The records section start
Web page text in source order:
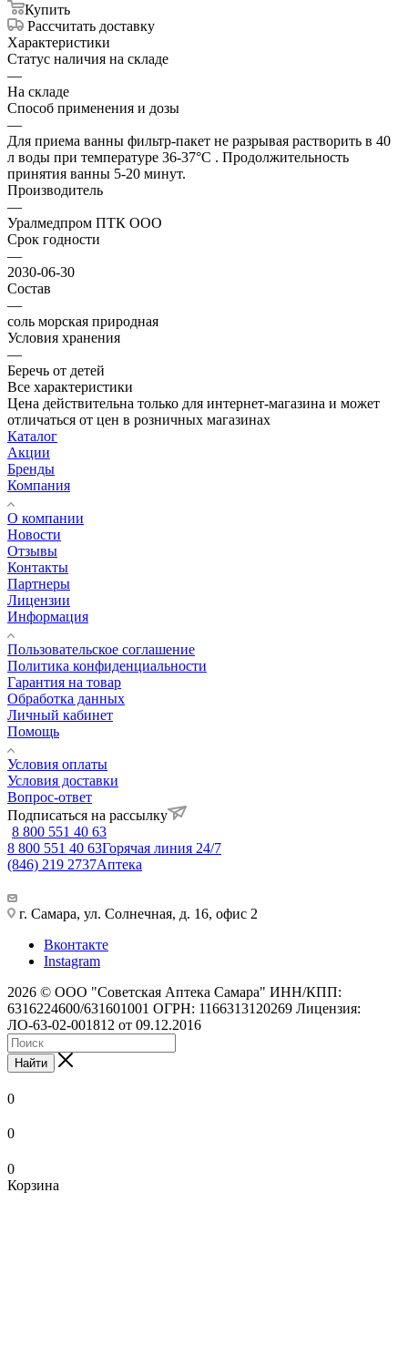
Купить
Рассчитать доставку
Характеристики
Статус наличия на складе
—
На складе
Способ применения и дозы
—
Для приема ванны фильтр-пакет не разрывая растворить в 40
л воды при температуре 36-37°С . Продолжительность
принятия ванны 5-20 минут.
Производитель
—
Уралмедпром ПТК ООО
Срок годности
—
2030-06-30
Состав
—
соль морская природная
Условия хранения
—
Беречь от детей
Все характеристики
Цена действительна только для интернет-магазина и может
отличаться от цен в розничных магазинах
Каталог
Акции
Бренды
Компания
О компании
Новости
Отзывы
Контакты
Партнеры
Лицензии
Информация
Пользовательское соглашение
Политика конфиденциальности
Гарантия на товар
Обработка данных
Личный кабинет
Помощь
Условия оплаты
Условия доставки
Вопрос-ответ
Подписаться на рассылку
8 800 551 40 63
8 800 551 40 63Горячая линия 24/7
(846) 219 2737Аптека
г. Самара, ул. Солнечная, д. 16, офис 2
Вконтакте
Instagram
2026 © ООО "Советская Аптека Самара" ИНН/КПП:
6316224600/631601001 ОГРН: 1166313120269 Лицензия:
ЛО-63-02-001812 от 09.12.2016
Найти
0
0
0
Корзина
The records section end
_What the task asks:_
Provide an exact copy of the records, excluding every picture.

_Answer to this exercise:_
Web page text in source order:
Купить
Рассчитать доставку
Характеристики
Статус наличия на складе
—
На складе
Способ применения и дозы
—
Для приема ванны фильтр-пакет не разрывая растворить в 40
л воды при температуре 36-37°С . Продолжительность
принятия ванны 5-20 минут.
Производитель
—
Уралмедпром ПТК ООО
Срок годности
—
2030-06-30
Состав
—
соль морская природная
Условия хранения
—
Беречь от детей
Все характеристики
Цена действительна только для интернет-магазина и может
отличаться от цен в розничных магазинах
Каталог
Акции
Бренды
Компания
О компании
Новости
Отзывы
Контакты
Партнеры
Лицензии
Информация
Пользовательское соглашение
Политика конфиденциальности
Гарантия на товар
Обработка данных
Личный кабинет
Помощь
Условия оплаты
Условия доставки
Вопрос-ответ
Подписаться на рассылку
8 800 551 40 63
8 800 551 40 63Горячая линия 24/7
(846) 219 2737Аптека
г. Самара, ул. Солнечная, д. 16, офис 2
Вконтакте
Instagram
2026 © ООО "Советская Аптека Самара" ИНН/КПП:
6316224600/631601001 ОГРН: 1166313120269 Лицензия:
ЛО-63-02-001812 от 09.12.2016
Найти
0
0
0
Корзина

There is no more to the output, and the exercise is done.